El sacerdote que vive su ministerio no se queda encerrado en la sacristía, se entiende al servicio del mundo, al encuentro del hombre en sus luces y sombras, en sus alegrías y dramas. El sacerdote tiene que salir, estar en medio de su grey; si vive así es consuelo para la gente: “Cuando algunos se preguntan por qué no hay más vocaciones religiosas y de seglares, yo me respondo: no las buscamos, no las trabajamos… ¡no las merecemos!” (Alfonso Francia)[50].
Hoy se pide al sacerdote recuperar el contacto directo con su pueblo: “mirar a los ojos”. Los pastores de la Iglesia no pueden serlo en los despachos o en lo virtual solamente, sobre todo en el contacto personal: “Sólo desde un amor apasionado por este mundo se puede entender la vida del presbítero”. Ante el clero acomodado (“le gusta vivir bien”, “se monta bien la vida”) vivir un clero entregado.
La renovación de los sacerdotes desde tres claves fundamentales según San Juan de Ávila: Dignidad sacerdotal (hacer todas las cosas en Cristo, mediador entre Dios y los hombres), Separación de lo secular (no mundanizarse, estar en el mundo sin ser del mundo, no separarse de la grey) y Ejemplarizar con la vida (lo que vivía lo hacía vivir).
En los laicos
Darle a los laicos la importancia que tienen.
“Reconozcan y promuevan sinceramente los presbíteros la dignidad de los seglares y la suya propia, y el papel que desempeñan los seglares en la misión de la Iglesia.
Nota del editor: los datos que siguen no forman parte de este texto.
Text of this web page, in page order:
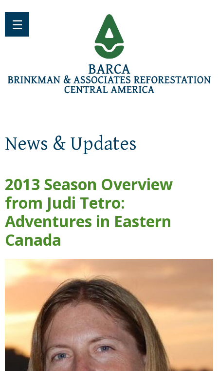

Respeten asimismo cuidadosamente la justa libertad que todos tienen en la ciudad terrestre” PO 77.
“Encomienden también confiadamente a los seglares trabajos en servicio de la Iglesia, dejándoles libertad y radio de acción, invitándolos incluso oportunamente a que emprendan sus obras por propia iniciativa” PO 78.
La evangelización de este tiempo o la realizarán los laicos o no se realizará: “el laico no es el objeto de evangelización, es sujeto de evangelización”[51]. Es necesaria y urgente la incorporación seria de los laicos en la evangelización de la Iglesia.
La madurez de los laicos conlleva una adecuada formación integral; que estén bien preparados al servicio de la Iglesia y del mundo. Los sacerdotes están para ayudar a los laicos a la transformación del mundo en una civilización de amor; son movimientos de laicos y no de curas lo que se necesita. Muchos laicos jubilados se pueden entregar con más dedicación y radicalidad a la Iglesia y a la sociedad.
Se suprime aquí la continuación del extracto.